EXERCISE INSTRUCTIONS >> Images are to be skipped; everything else in the records must be repeated exactly.

GIVEN DATA >>
=====

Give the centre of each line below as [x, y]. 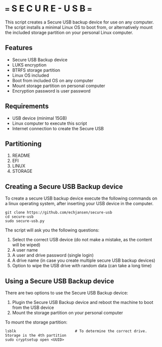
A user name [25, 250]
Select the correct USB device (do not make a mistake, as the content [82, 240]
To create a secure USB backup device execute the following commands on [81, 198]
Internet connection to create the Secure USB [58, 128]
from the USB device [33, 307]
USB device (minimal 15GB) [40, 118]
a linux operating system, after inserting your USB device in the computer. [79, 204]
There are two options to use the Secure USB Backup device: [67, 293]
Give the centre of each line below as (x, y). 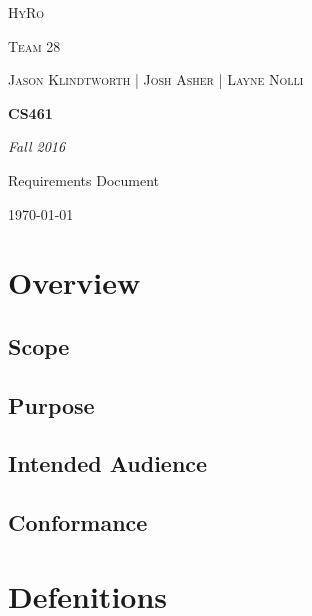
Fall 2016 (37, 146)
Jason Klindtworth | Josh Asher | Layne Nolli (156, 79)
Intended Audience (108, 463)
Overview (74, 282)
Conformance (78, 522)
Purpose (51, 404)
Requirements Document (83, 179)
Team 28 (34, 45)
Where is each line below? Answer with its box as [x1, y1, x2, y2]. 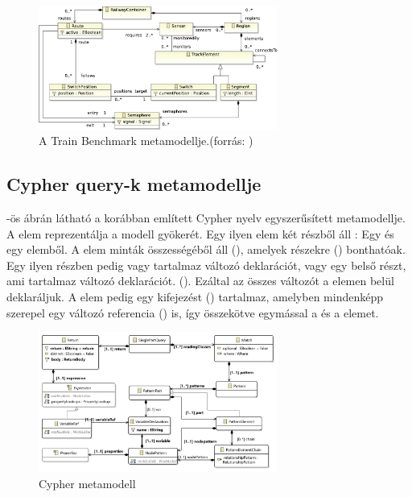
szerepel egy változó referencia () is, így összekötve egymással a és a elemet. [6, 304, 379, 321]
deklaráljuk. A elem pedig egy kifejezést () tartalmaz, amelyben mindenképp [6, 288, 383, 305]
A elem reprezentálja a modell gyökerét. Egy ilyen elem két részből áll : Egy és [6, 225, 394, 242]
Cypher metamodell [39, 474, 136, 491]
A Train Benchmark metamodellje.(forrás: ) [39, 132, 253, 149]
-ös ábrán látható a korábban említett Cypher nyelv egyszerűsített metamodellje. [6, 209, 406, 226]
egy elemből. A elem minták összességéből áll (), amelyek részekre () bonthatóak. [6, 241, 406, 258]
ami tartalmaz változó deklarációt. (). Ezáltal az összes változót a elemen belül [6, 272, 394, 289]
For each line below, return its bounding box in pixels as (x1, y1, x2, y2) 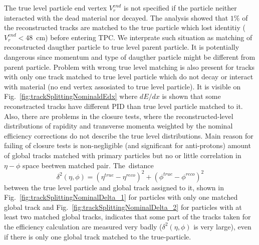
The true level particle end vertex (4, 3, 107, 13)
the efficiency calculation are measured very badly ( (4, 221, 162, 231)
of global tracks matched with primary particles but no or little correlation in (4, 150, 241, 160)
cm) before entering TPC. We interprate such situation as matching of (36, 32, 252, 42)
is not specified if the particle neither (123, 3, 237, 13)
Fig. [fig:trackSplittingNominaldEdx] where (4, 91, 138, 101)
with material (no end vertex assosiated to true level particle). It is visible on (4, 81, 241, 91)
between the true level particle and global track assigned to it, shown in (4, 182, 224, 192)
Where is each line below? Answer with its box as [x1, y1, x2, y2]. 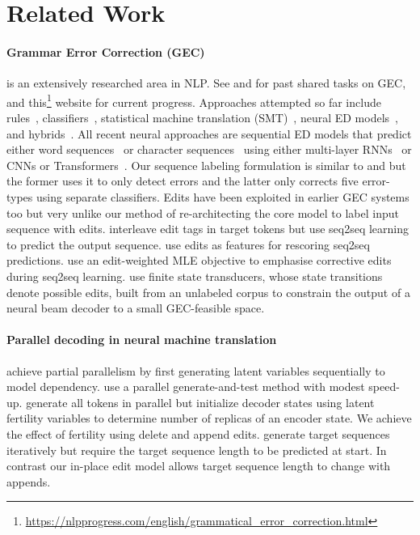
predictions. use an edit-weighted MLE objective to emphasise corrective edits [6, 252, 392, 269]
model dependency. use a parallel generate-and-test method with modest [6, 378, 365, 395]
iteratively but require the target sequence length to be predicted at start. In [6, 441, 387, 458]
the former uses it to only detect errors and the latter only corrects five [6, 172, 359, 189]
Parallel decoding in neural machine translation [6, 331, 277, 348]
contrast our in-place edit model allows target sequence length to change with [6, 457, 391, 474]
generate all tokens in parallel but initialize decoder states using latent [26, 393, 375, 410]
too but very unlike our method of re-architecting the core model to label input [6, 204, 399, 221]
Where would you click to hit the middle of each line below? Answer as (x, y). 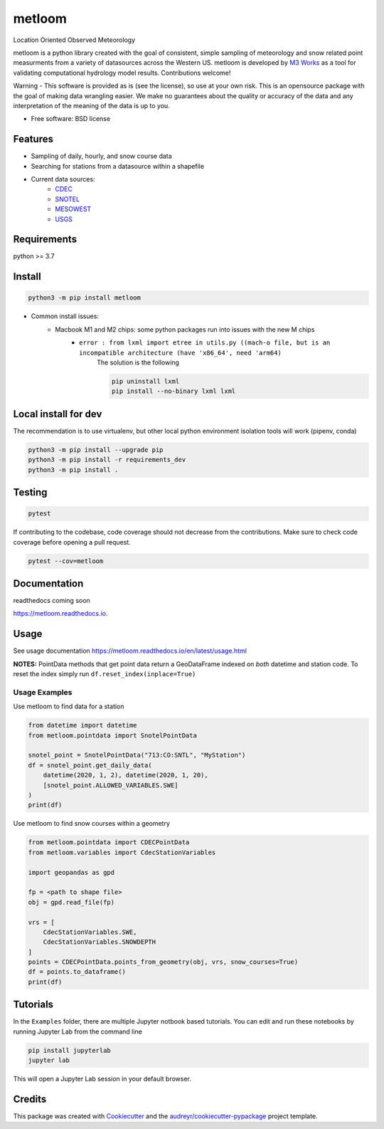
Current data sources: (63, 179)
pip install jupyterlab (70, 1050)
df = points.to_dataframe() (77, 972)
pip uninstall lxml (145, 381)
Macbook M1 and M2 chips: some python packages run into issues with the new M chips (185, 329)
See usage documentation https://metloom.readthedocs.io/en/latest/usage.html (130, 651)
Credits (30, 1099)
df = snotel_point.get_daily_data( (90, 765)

=====

TASK OUTPUT >>
Give the centre of each line below as [x, y]. 
A user name [25, 250]
Select the correct USB device (do not make a mistake, as the content [82, 240]
To create a secure USB backup device execute the following commands on [81, 198]
Internet connection to create the Secure USB [58, 128]
from the USB device [33, 307]
USB device (minimal 15GB) [40, 118]
a linux operating system, after inserting your USB device in the computer. [79, 204]
There are two options to use the Secure USB Backup device: [67, 293]
Give the centre of each line below as (x, y). 
Fall 2016 (37, 146)
Jason Klindtworth | Josh Asher | Layne Nolli (156, 79)
Intended Audience (108, 463)
Overview (74, 282)
Conformance (78, 522)
Purpose (51, 404)
Requirements Document (83, 179)
Team 28 (34, 45)
Where is each line below? Answer with its box as [x1, y1, x2, y2]. 
szerepel egy változó referencia () is, így összekötve egymással a és a elemet. [6, 304, 379, 321]
deklaráljuk. A elem pedig egy kifejezést () tartalmaz, amelyben mindenképp [6, 288, 383, 305]
A elem reprezentálja a modell gyökerét. Egy ilyen elem két részből áll : Egy és [6, 225, 394, 242]
Cypher metamodell [39, 474, 136, 491]
A Train Benchmark metamodellje.(forrás: ) [39, 132, 253, 149]
-ös ábrán látható a korábban említett Cypher nyelv egyszerűsített metamodellje. [6, 209, 406, 226]
egy elemből. A elem minták összességéből áll (), amelyek részekre () bonthatóak. [6, 241, 406, 258]
ami tartalmaz változó deklarációt. (). Ezáltal az összes változót a elemen belül [6, 272, 394, 289]
For each line below, return its bounding box in pixels as (x1, y1, x2, y2) 
The true level particle end vertex (4, 3, 107, 13)
the efficiency calculation are measured very badly ( (4, 221, 162, 231)
of global tracks matched with primary particles but no or little correlation in (4, 150, 241, 160)
cm) before entering TPC. We interprate such situation as matching of (36, 32, 252, 42)
is not specified if the particle neither (123, 3, 237, 13)
Fig. [fig:trackSplittingNominaldEdx] where (4, 91, 138, 101)
with material (no end vertex assosiated to true level particle). It is visible on (4, 81, 241, 91)
between the true level particle and global track assigned to it, shown in (4, 182, 224, 192)
Where is each line below? Answer with its box as [x1, y1, x2, y2]. 
predictions. use an edit-weighted MLE objective to emphasise corrective edits [6, 252, 392, 269]
model dependency. use a parallel generate-and-test method with modest [6, 378, 365, 395]
iteratively but require the target sequence length to be predicted at start. In [6, 441, 387, 458]
the former uses it to only detect errors and the latter only corrects five [6, 172, 359, 189]
Parallel decoding in neural machine translation [6, 331, 277, 348]
contrast our in-place edit model allows target sequence length to change with [6, 457, 391, 474]
generate all tokens in parallel but initialize decoder states using latent [26, 393, 375, 410]
too but very unlike our method of re-architecting the core model to label input [6, 204, 399, 221]
Where would you click to hit the middle of each line below? Answer as (x, y). 
Current data sources: (63, 179)
pip install jupyterlab (70, 1050)
df = points.to_dataframe() (77, 972)
pip uninstall lxml (145, 381)
Macbook M1 and M2 chips: some python packages run into issues with the new M chips (185, 329)
See usage documentation https://metloom.readthedocs.io/en/latest/usage.html (130, 651)
Credits (30, 1099)
df = snotel_point.get_daily_data( (90, 765)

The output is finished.